§ Work request: The records below must be retyped exactly.

§ Given data:
◆ ◆ ◆ ◆ ◆
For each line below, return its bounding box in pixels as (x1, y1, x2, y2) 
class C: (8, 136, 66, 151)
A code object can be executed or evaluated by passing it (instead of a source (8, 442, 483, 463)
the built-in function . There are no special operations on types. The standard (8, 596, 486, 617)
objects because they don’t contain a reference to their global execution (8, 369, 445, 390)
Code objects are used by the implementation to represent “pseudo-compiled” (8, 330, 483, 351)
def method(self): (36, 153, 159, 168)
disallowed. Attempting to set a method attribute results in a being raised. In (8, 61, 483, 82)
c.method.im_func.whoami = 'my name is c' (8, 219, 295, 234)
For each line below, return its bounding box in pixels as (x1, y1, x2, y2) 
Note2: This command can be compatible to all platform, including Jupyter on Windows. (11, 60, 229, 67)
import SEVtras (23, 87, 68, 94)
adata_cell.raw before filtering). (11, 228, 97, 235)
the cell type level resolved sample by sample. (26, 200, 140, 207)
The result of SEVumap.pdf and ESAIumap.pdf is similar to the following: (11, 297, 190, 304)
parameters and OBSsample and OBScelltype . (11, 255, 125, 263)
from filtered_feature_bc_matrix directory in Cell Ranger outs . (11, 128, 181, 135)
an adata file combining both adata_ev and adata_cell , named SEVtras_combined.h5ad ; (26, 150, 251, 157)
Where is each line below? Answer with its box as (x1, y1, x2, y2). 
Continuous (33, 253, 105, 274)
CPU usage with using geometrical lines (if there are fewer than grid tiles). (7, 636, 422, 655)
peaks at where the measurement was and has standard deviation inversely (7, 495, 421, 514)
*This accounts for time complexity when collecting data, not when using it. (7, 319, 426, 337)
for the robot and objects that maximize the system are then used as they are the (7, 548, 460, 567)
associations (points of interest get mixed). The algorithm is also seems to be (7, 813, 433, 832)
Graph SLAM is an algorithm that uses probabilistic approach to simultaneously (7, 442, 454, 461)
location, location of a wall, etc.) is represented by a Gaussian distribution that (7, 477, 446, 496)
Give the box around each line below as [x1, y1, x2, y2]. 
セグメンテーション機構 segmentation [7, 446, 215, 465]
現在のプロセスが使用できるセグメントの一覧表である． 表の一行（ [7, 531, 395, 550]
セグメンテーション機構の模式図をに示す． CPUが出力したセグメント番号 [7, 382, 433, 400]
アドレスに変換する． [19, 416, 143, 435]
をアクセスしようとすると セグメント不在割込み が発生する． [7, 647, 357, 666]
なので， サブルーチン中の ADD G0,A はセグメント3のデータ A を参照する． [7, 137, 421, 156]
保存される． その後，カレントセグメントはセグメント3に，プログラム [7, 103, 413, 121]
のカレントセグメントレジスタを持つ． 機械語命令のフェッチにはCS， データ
◆ ◆ ◆ ◆ ◆
§ Completed exercise:
For each line below, return its bounding box in pixels as (x1, y1, x2, y2) 
class C: (8, 136, 66, 151)
A code object can be executed or evaluated by passing it (instead of a source (8, 442, 483, 463)
the built-in function . There are no special operations on types. The standard (8, 596, 486, 617)
objects because they don’t contain a reference to their global execution (8, 369, 445, 390)
Code objects are used by the implementation to represent “pseudo-compiled” (8, 330, 483, 351)
def method(self): (36, 153, 159, 168)
disallowed. Attempting to set a method attribute results in a being raised. In (8, 61, 483, 82)
c.method.im_func.whoami = 'my name is c' (8, 219, 295, 234)
For each line below, return its bounding box in pixels as (x1, y1, x2, y2) 
Note2: This command can be compatible to all platform, including Jupyter on Windows. (11, 60, 229, 67)
import SEVtras (23, 87, 68, 94)
adata_cell.raw before filtering). (11, 228, 97, 235)
the cell type level resolved sample by sample. (26, 200, 140, 207)
The result of SEVumap.pdf and ESAIumap.pdf is similar to the following: (11, 297, 190, 304)
parameters and OBSsample and OBScelltype . (11, 255, 125, 263)
from filtered_feature_bc_matrix directory in Cell Ranger outs . (11, 128, 181, 135)
an adata file combining both adata_ev and adata_cell , named SEVtras_combined.h5ad ; (26, 150, 251, 157)
Where is each line below? Answer with its box as (x1, y1, x2, y2). 
Continuous (33, 253, 105, 274)
CPU usage with using geometrical lines (if there are fewer than grid tiles). (7, 636, 422, 655)
peaks at where the measurement was and has standard deviation inversely (7, 495, 421, 514)
*This accounts for time complexity when collecting data, not when using it. (7, 319, 426, 337)
for the robot and objects that maximize the system are then used as they are the (7, 548, 460, 567)
associations (points of interest get mixed). The algorithm is also seems to be (7, 813, 433, 832)
Graph SLAM is an algorithm that uses probabilistic approach to simultaneously (7, 442, 454, 461)
location, location of a wall, etc.) is represented by a Gaussian distribution that (7, 477, 446, 496)
Give the box around each line below as [x1, y1, x2, y2]. 
セグメンテーション機構 segmentation [7, 446, 215, 465]
現在のプロセスが使用できるセグメントの一覧表である． 表の一行（ [7, 531, 395, 550]
セグメンテーション機構の模式図をに示す． CPUが出力したセグメント番号 [7, 382, 433, 400]
アドレスに変換する． [19, 416, 143, 435]
をアクセスしようとすると セグメント不在割込み が発生する． [7, 647, 357, 666]
なので， サブルーチン中の ADD G0,A はセグメント3のデータ A を参照する． [7, 137, 421, 156]
保存される． その後，カレントセグメントはセグメント3に，プログラム [7, 103, 413, 121]
のカレントセグメントレジスタを持つ． 機械語命令のフェッチにはCS， データ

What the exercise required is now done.